La cineasta francese riesce a disegnare le linee di un pericolosissimo “gioco” di coppie che non ha paura di mostrare
Non è dunque la prima volta e non sarà di certo l’ultima nella quale si parla e si mostra una relazione intergenerazionale, la stessa Breillat lo aveva già fatto in passato. Ecco perché se un tempo era un tabù, adesso non lo è più viste il numero di opere che negli anni si sono fatte carico di un tema così controverso: Unfaithful di Adrian Lyne, piuttosto che Il diavolo in corpo di Marco Bellocchio (dal romanzo omonimo di Raymond Radiguet), La donna della luna di Vito Zagarrio o al più recente Chéri di Stephen Frears. L’approccio della Breillat alla materia in questione, nonostante i dieci anni lontani dalle scene e dagli schermi, è rimasto quindi lo stesso, poiché indirizzato più alla poesia che al realismo vero e proprio al fine di tenere il plot e i personaggi che lo animano il più lontano possibile da affermazioni e dinamiche stereotipate e moralistiche. La cineasta francese riesce a disegnare le linee di un pericolosissimo “gioco” di coppie che non ha paura di mostrare, con scene caldissime che alzano la temperatura di un dramma domestico fortemente erotico destinato a sfociare in un thriller morboso e nella tragedia. L’autrice, alla pari dei bravissimi interpreti (su tutti una sempre all’altezza ed efficace Léa Drucker), non si tira indietro nelle parti più incandescenti dove il sesso esplicito tra una donna adulta e un adolescente irrompe sullo schermo. La cinepresa va via via a diminuire le distanze tra l’apparato filmico e i corpi raffigurati sino ad azzerarle, raggiungendo una vicinanza tale da invadere l’intimità e diventare parte integrante di essa. In questo modo si assiste ad afflati e amplessi in una specie di ménage à trois che coinvolge i personaggi e lo spettatore. Questa è una caratteristica fondamentale e fondate dello stile e nella poetica della Breillat, che senza troppi pudori e grandissima naturalezza continua a raccontare la sessualità come pochi.

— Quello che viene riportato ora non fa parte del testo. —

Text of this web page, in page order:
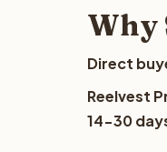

Ancora un’estate: valutazione e conclusione
La sessualità intergenerazionale al centro del nuovo film di Catherine Breillat, che trovando affinità elettive narrative e tematiche con la pellicola danese Queen of Hearts decide di farne un remake. Fedele al racconto nativo, ma rimodellando la figura della protagonista, la regista francese mette la sua firma su dramma familiare a sfondo erotico che sfocia prima nel thriller e poi nella tragedia. Il risultato è un’opera che vive di sussulti, morbosa al punto giusto ma discontinua nel flusso emotivo. Confezione ruvida e bravissimi interpreti, a cominciare dalla sempre convincente Léa Drucker fanno il resto.